Características fundamentais do domínio público municipal
Do ponto de vista jurídico, o domínio público municipal tem três características centrais:
Incomerciabilidade
Os bens não podem ser livremente vendidos como se fossem propriedade privada; a sua desafetação (passagem de domínio público para património privado) exige ato formal e fundamentado, da competência dos órgãos municipais (Assembleia Municipal, sob proposta da Câmara).
Afectação ao interesse público local
São bens destinados a satisfazer necessidades coletivas da população (circulação, fruição de espaços verdes, culto, saúde pública, etc.), sendo essa finalidade o núcleo da sua proteção.
Submissão a regime especial de utilização
O uso por particulares é regulado por normas específicas (regulamentos municipais, licenças, concessões, autorizações de ocupação da via pública), podendo ser gratuito ou sujeito a taxas.
Na perspetiva do urbanismo e da arquitetura, isto traduz-se em restrições muito concretas à ocupação do solo, à implantação de construções e à colocação de suportes publicitários, esplanadas, toldos, quiosques, etc., em bens que integram o domínio público municipal.
Domínio público municipal e projetos de arquitetura: onde “bate” no terreno
O conceito de domínio público municipal é especialmente relevante em três planos para quem pretende construir ou intervir num imóvel:
Frentes urbanas e alinhamentos
A implantação de edifícios junto a arruamentos, praças e outros espaços públicos deve respeitar alinhamentos, afastamentos e perfis viários definidos em planos e regulamentos, justamente porque esses espaços são domínio público municipal e têm de garantir funções coletivas (circulação, visibilidade, segurança, acessibilidade).
Ocupação da via pública
Esplanadas, degraus, rampas, escadas, corrimãos, marquesas, toldos, vitrines, quiosques e outras estruturas que avancem sobre passeios ou sobre a faixa de rodagem implicam utilização do domínio público municipal.

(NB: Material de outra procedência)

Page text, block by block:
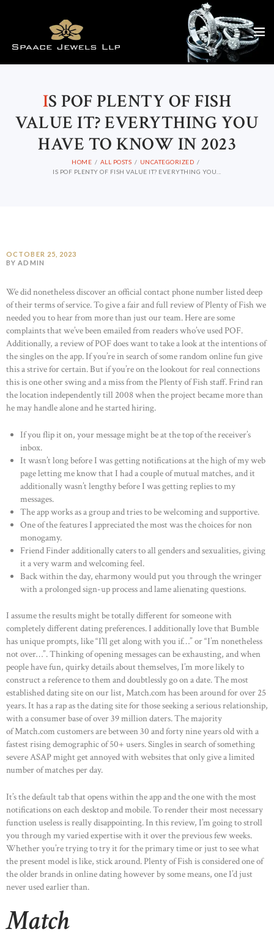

Essa utilização depende, em regra, de licenças ou autorizações específicas, frequentemente enquadradas por regulamentos municipais (por exemplo, regulamentos de ocupação da via pública, publicidade, mobiliário urbano).
Infraestruturas e servidões
Muitas infraestruturas de abastecimento de água, saneamento, drenagem, equipamentos desportivos, cemitérios ou jardins públicos integram o domínio público ou o património municipal especialmente protegido.
As servidões e faixas de proteção associadas a estes bens condicionam a implantação de edifícios, muros, acessos e vedações em prédios privados contíguos.
Em termos práticos, isto significa que, mesmo em propriedade privada, os limites com o domínio público municipal (por exemplo, com o passeio ou com a faixa de rodagem) são sempre uma zona sensível, que merece especial atenção em termos de projeto.
Para considerar
O domínio público municipal não é uma abstração distante: são as ruas onde se entra em casa, os passeios que se atravessam para aceder à garagem, as praças em frente a edifícios reabilitados, os jardins e cemitérios que estruturam a vida coletiva.
Perceber que estes espaços são juridicamente protegidos, inalienáveis nas condições comuns e sujeitos a regras de utilização específicas é essencial para conceber projetos de arquitetura que respeitem o interesse público local, evitem conflitos com o município e valorizem a relação entre a propriedade privada e a cidade.
Nota: Este conteúdo foi elaborado com base na legislação portuguesa em vigor em março de 2026. Dada a evolução constante do quadro normativo e as especificidades de cada município, recomenda-se sempre a consulta junto da Câmara Municipal competente e o acompanhamento por técnicos habilitados.